Problem description: Would you return each entry exactly as written, omitting any pictures?

Segment Start: Data for this task

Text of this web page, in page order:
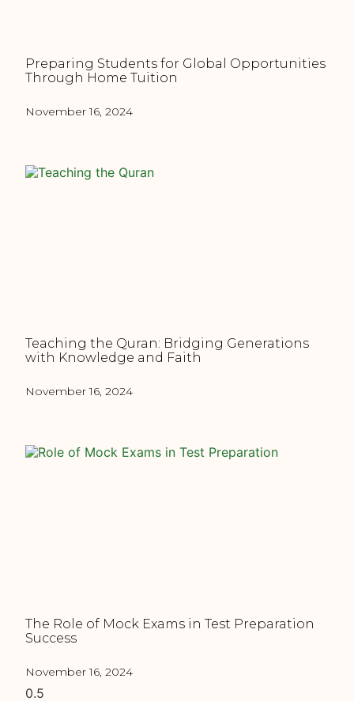
Preparing Students for Global Opportunities
Through Home Tuition
November 16, 2024
Teaching the Quran: Bridging Generations
with Knowledge and Faith
November 16, 2024
The Role of Mock Exams in Test Preparation
Success
November 16, 2024
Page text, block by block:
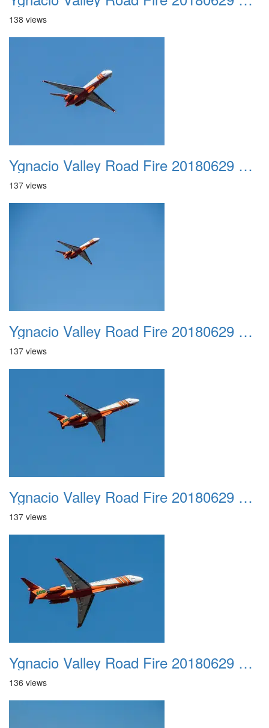
138 views
Ygnacio Valley Road Fire 20180629 0010
137 views
Ygnacio Valley Road Fire 20180629 0011
137 views
Ygnacio Valley Road Fire 20180629 0012
137 views
Ygnacio Valley Road Fire 20180629 0013
136 views
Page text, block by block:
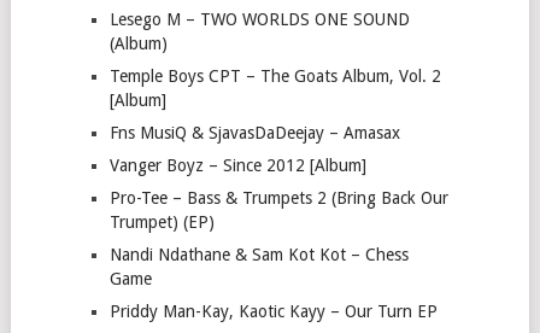
Lesego M – TWO WORLDS ONE SOUND
(Album)
Temple Boys CPT – The Goats Album, Vol. 2
[Album]
Fns MusiQ & SjavasDaDeejay – Amasax
Vanger Boyz – Since 2012 [Album]
Pro-Tee – Bass & Trumpets 2 (Bring Back Our
Trumpet) (EP)
Nandi Ndathane & Sam Kot Kot – Chess
Game
Priddy Man-Kay, Kaotic Kayy – Our Turn EP
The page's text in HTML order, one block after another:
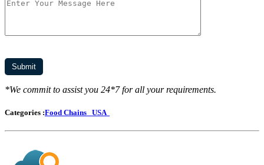
*We commit to assist you 24*7 for all your requirements.
Categories :Food Chains USA
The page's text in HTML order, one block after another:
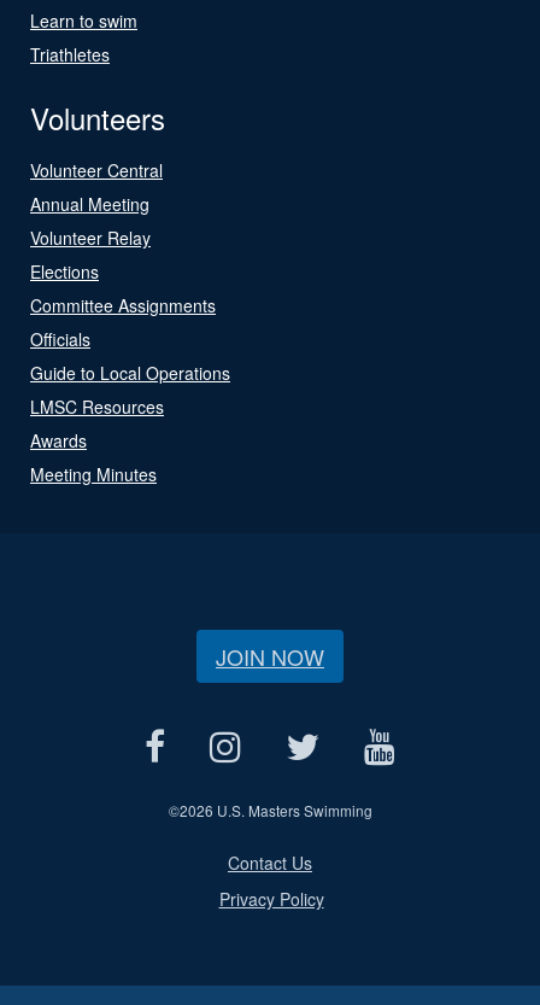
Learn to swim
Triathletes
Volunteers
Volunteer Central
Annual Meeting
Volunteer Relay
Elections
Committee Assignments
Officials
Guide to Local Operations
LMSC Resources
Awards
Meeting Minutes
JOIN NOW
©2026 U.S. Masters Swimming
Contact Us
Privacy Policy
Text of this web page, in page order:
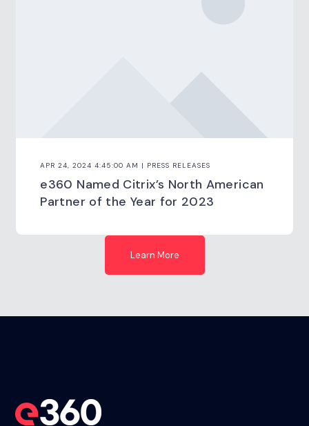
APR 24, 2024 4:45:00 AM | PRESS RELEASES
e360 Named Citrix’s North American
Partner of the Year for 2023
Learn More
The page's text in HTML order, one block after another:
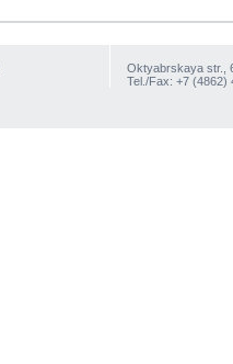
Oktyabrskaya str.,
Tel./Fax: +7 (4862)
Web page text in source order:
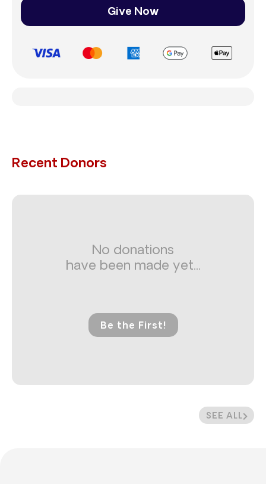
Give Now
Recent Donors
SEE ALL
No donations
have been made yet...
Be the First!

Segment End: Data for this task

Answer section:
Text of this web page, in page order:
Preparing Students for Global Opportunities
Through Home Tuition
November 16, 2024
Teaching the Quran: Bridging Generations
with Knowledge and Faith
November 16, 2024
The Role of Mock Exams in Test Preparation
Success
November 16, 2024
Page text, block by block:
138 views
Ygnacio Valley Road Fire 20180629 0010
137 views
Ygnacio Valley Road Fire 20180629 0011
137 views
Ygnacio Valley Road Fire 20180629 0012
137 views
Ygnacio Valley Road Fire 20180629 0013
136 views
Page text, block by block:
Lesego M – TWO WORLDS ONE SOUND
(Album)
Temple Boys CPT – The Goats Album, Vol. 2
[Album]
Fns MusiQ & SjavasDaDeejay – Amasax
Vanger Boyz – Since 2012 [Album]
Pro-Tee – Bass & Trumpets 2 (Bring Back Our
Trumpet) (EP)
Nandi Ndathane & Sam Kot Kot – Chess
Game
Priddy Man-Kay, Kaotic Kayy – Our Turn EP
The page's text in HTML order, one block after another:
*We commit to assist you 24*7 for all your requirements.
Categories :Food Chains USA
The page's text in HTML order, one block after another:
Learn to swim
Triathletes
Volunteers
Volunteer Central
Annual Meeting
Volunteer Relay
Elections
Committee Assignments
Officials
Guide to Local Operations
LMSC Resources
Awards
Meeting Minutes
JOIN NOW
©2026 U.S. Masters Swimming
Contact Us
Privacy Policy
Text of this web page, in page order:
APR 24, 2024 4:45:00 AM | PRESS RELEASES
e360 Named Citrix’s North American
Partner of the Year for 2023
Learn More
The page's text in HTML order, one block after another:
Oktyabrskaya str.,
Tel./Fax: +7 (4862)
Web page text in source order:
Give Now
Recent Donors
SEE ALL
No donations
have been made yet...
Be the First!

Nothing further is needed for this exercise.